*** Begin section ***
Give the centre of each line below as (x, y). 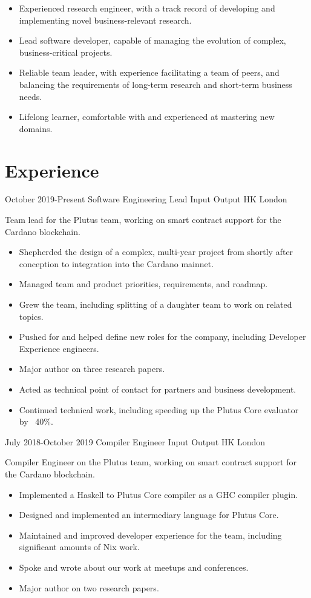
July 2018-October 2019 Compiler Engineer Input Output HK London (135, 441)
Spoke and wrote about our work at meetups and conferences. (134, 567)
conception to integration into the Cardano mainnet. (116, 263)
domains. (36, 128)
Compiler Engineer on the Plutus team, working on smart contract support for (151, 462)
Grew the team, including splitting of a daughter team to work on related (155, 304)
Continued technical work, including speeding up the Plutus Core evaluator (159, 409)
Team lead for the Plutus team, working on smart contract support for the (143, 220)
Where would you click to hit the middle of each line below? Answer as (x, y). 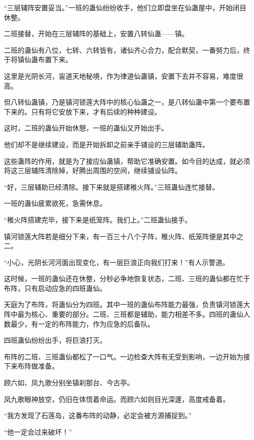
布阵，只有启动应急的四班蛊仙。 (55, 288)
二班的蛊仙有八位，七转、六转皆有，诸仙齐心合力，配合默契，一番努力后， (124, 50)
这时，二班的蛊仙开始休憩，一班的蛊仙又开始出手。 (86, 128)
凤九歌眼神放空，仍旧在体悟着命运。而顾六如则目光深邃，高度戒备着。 (117, 399)
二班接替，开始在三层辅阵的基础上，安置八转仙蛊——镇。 (96, 33)
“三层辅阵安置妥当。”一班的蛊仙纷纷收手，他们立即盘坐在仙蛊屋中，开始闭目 (125, 7)
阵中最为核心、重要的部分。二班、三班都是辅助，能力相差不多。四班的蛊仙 (124, 314)
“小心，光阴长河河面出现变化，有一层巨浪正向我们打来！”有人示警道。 (117, 262)
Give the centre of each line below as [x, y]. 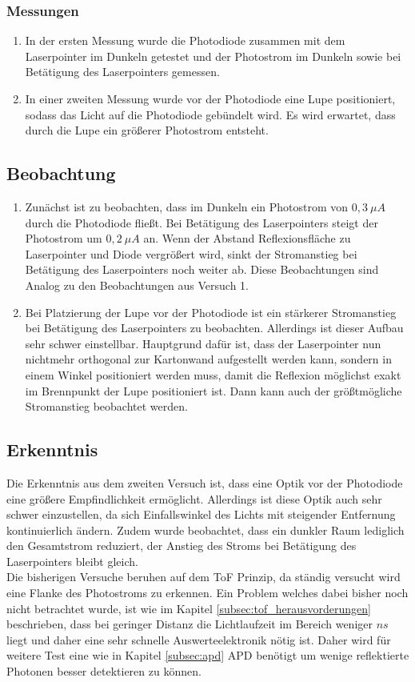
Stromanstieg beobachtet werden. [106, 406]
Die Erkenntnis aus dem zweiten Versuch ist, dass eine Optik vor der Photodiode [205, 482]
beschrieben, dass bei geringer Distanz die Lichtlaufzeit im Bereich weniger [190, 624]
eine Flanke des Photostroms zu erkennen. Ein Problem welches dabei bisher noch [207, 593]
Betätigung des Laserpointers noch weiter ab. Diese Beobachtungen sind [202, 269]
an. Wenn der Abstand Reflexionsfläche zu [247, 238]
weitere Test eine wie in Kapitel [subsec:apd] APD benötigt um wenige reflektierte [208, 655]
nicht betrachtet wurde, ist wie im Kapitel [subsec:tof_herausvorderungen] [189, 608]
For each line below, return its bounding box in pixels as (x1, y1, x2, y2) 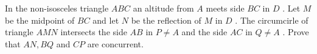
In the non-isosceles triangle (5, 2, 109, 14)
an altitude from (133, 2, 194, 14)
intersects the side (60, 25, 127, 38)
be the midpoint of (5, 13, 75, 26)
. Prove (282, 25, 309, 38)
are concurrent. (87, 37, 144, 50)
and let (92, 13, 119, 26)
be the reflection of (131, 13, 201, 26)
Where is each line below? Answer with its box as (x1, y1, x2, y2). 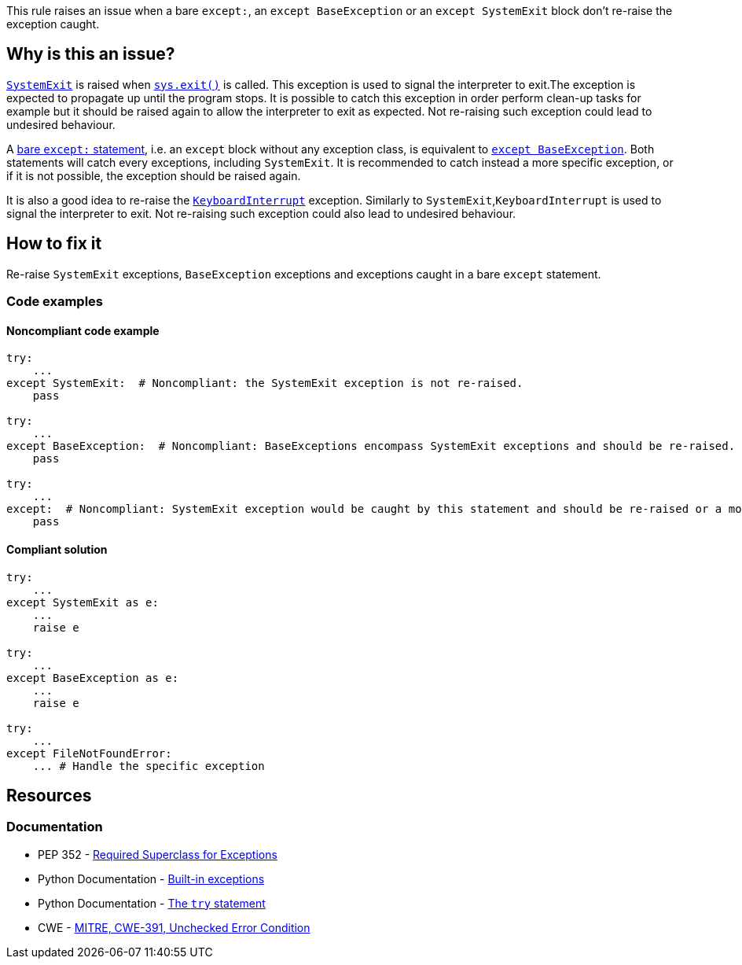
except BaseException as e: (6, 671, 179, 684)
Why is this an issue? (6, 44, 175, 64)
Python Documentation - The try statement (38, 896, 266, 910)
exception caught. (6, 17, 100, 31)
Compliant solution (6, 542, 108, 556)
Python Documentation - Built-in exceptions (38, 871, 265, 886)
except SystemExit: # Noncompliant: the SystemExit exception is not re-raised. (6, 377, 523, 390)
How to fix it (6, 234, 102, 254)
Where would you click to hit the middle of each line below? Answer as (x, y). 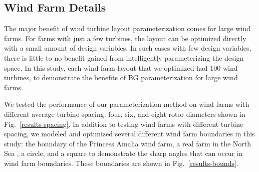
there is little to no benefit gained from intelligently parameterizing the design (124, 57)
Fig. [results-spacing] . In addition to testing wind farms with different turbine (124, 124)
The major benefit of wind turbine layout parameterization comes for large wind (127, 28)
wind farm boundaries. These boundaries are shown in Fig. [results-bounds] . (121, 163)
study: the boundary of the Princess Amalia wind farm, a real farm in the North (128, 143)
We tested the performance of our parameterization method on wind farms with (127, 104)
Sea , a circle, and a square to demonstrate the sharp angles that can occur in (123, 153)
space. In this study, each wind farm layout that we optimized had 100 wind (121, 67)
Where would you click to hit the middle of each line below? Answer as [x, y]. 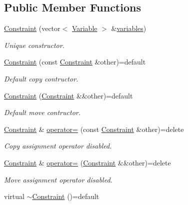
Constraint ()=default [66, 196]
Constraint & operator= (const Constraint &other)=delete [94, 129]
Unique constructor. [34, 45]
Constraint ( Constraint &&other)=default [68, 95]
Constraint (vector [32, 28]
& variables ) [129, 28]
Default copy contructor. [41, 78]
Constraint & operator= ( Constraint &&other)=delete [87, 162]
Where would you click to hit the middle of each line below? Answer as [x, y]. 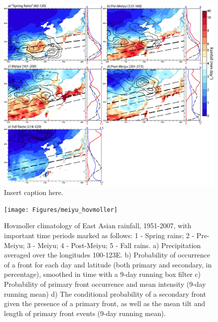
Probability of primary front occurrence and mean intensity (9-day [105, 284]
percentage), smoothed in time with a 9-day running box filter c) [102, 274]
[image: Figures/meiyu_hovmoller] [61, 210]
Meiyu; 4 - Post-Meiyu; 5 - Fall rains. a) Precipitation [119, 245]
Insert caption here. [34, 192]
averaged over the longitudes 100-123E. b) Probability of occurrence [107, 255]
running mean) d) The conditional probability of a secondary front [105, 293]
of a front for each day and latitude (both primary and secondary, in [108, 264]
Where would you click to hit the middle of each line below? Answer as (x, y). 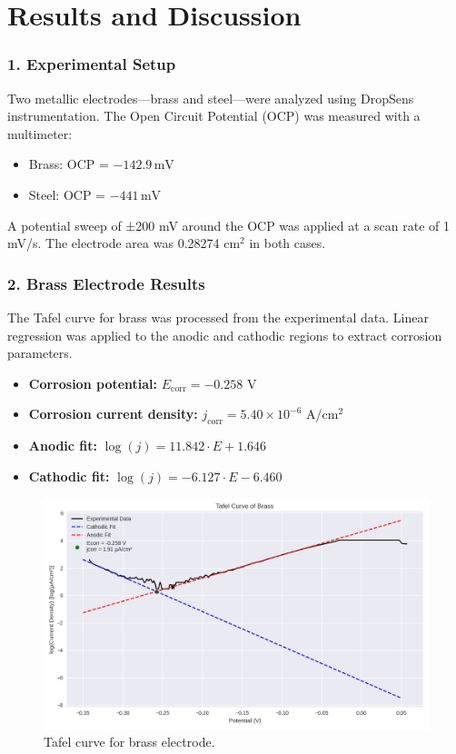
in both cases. (287, 243)
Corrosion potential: (93, 383)
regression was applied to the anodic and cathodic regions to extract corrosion (225, 335)
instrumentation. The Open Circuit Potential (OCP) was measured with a (214, 116)
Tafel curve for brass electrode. (129, 742)
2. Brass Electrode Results (106, 283)
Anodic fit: (63, 446)
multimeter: (40, 133)
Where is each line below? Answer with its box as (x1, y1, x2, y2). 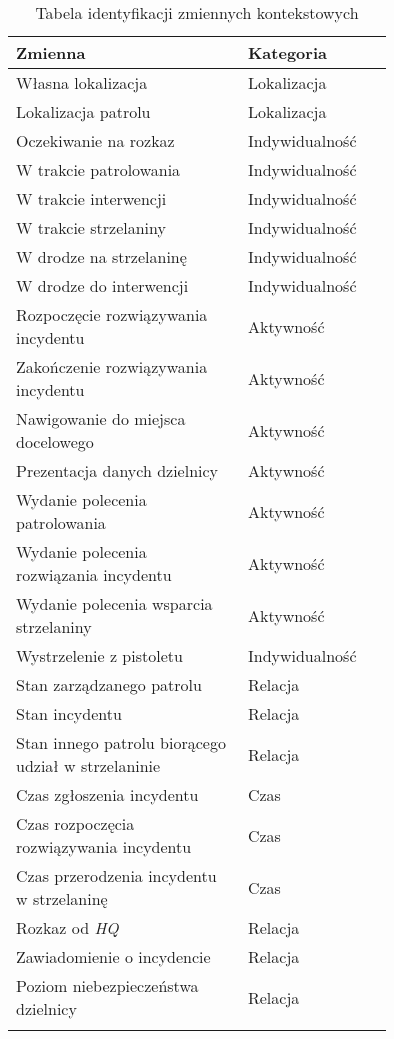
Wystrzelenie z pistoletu (16, 644, 183, 667)
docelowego (16, 430, 94, 453)
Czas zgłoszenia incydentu (16, 783, 199, 806)
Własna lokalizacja (16, 71, 148, 94)
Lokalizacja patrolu (16, 100, 151, 123)
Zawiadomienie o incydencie (16, 945, 211, 968)
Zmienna (16, 41, 86, 64)
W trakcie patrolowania (16, 158, 181, 181)
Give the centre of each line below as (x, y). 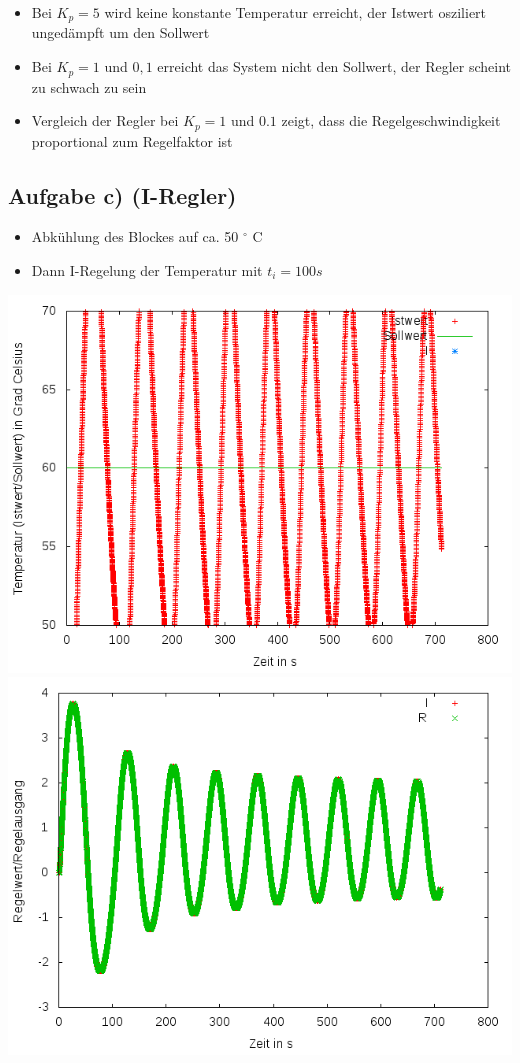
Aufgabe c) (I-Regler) (122, 194)
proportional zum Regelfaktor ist (132, 140)
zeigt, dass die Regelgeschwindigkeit (391, 120)
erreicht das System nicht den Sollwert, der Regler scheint (334, 66)
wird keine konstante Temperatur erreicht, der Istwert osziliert (295, 12)
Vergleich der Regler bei (105, 120)
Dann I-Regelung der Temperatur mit (147, 269)
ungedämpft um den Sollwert (120, 32)
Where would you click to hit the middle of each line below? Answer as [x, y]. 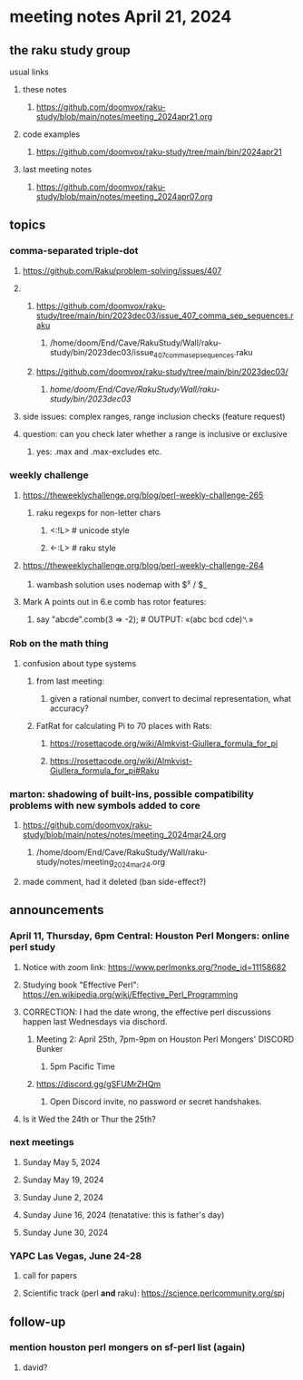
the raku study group [70, 50]
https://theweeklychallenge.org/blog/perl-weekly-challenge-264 [143, 565]
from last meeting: [70, 681]
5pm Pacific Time [83, 1066]
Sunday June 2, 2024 [63, 1197]
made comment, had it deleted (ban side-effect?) [114, 881]
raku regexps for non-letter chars [98, 512]
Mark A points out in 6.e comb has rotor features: [114, 602]
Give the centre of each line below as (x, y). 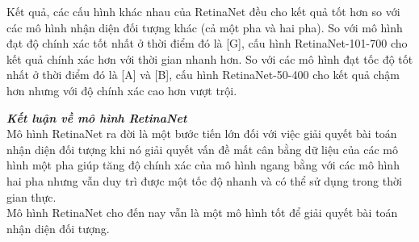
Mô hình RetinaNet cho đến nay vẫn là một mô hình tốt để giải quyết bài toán (202, 213)
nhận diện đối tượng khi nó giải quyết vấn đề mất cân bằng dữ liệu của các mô (202, 149)
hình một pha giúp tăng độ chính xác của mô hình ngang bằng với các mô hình (203, 165)
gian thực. (31, 196)
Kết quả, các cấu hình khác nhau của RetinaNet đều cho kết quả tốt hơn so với (203, 11)
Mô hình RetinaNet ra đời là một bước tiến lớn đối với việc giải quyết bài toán (202, 134)
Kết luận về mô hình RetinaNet (97, 117)
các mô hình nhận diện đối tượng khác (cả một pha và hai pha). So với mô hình (205, 27)
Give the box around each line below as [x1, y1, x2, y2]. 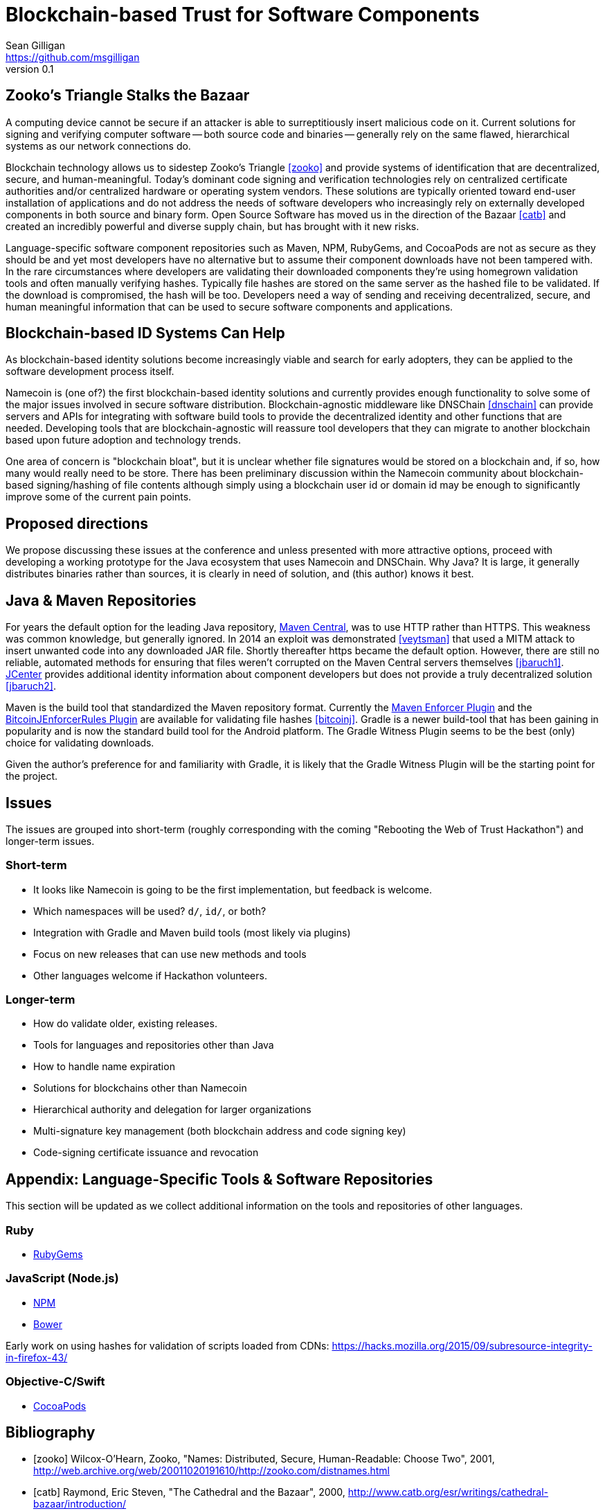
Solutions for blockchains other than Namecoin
*** End section ***
EXERCISE INSTRUCTIONS: Go to the line above that contains "zeigt, dass die" and reproduce everything exactly from there through the line that contains "Sunday June 2, 2024 [63, 1197]", leaving out the pictures.

ANSWER FOR THIS EXERCISE:
zeigt, dass die Regelgeschwindigkeit (391, 120)
erreicht das System nicht den Sollwert, der Regler scheint (334, 66)
wird keine konstante Temperatur erreicht, der Istwert osziliert (295, 12)
Vergleich der Regler bei (105, 120)
Dann I-Regelung der Temperatur mit (147, 269)
ungedämpft um den Sollwert (120, 32)
Where would you click to hit the middle of each line below? Answer as [x, y]. 
the raku study group [70, 50]
https://theweeklychallenge.org/blog/perl-weekly-challenge-264 [143, 565]
from last meeting: [70, 681]
5pm Pacific Time [83, 1066]
Sunday June 2, 2024 [63, 1197]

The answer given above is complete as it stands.